We are officially well into 2023 and ready to share our full 2022 Year in Review with you! You might’ve caught our teasers on social media of what we’ve accomplished this past year but in case you missed it or want to read the full review, we’ve got you covered.

This past year we worked hard to provide sustainability in Salt Lake City, at both the city and local levels.

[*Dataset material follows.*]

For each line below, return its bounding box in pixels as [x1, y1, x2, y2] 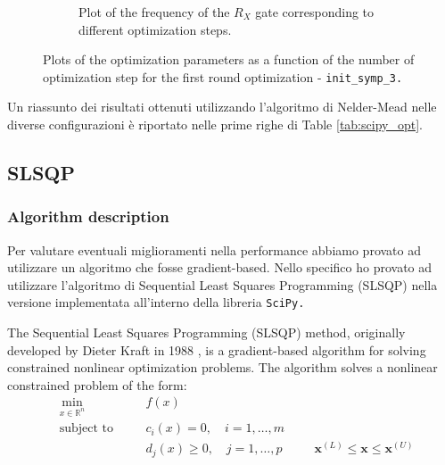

Keep scrolling to catch a few highlights, and be sure to check out the full Year in Review for all the incredible work we did in 2022!

WASTE + RECYCLING

2022 Accomplishments

  • Emptied 4.3 million containers and provided weekly waste collection for approximately 42,000 residential customers.
  • Provide waste and recycling services for City parks and facilities, special events throughout the City, and curbside recycling for qualified small businesses and multi-family properties
  • Partnered with three local artists to create new wraps on our newest refuse trucks.

AIR QUALITY

2022 Accomplishments

  • Hosted an Indoor Air Quality Summit and launched a new public campaign to share best practices around keeping our homes, buildings, schools, and other spaces healthy.
  • Submitted a grant application for an EV car share pilot program at affordable housing properties
  • Expanded the City’s Comprehensive Sustainability Policy so that all new construction and major renovations of large City buildings will, when practicable, be constructed to use all-electric, combustion-free technologies.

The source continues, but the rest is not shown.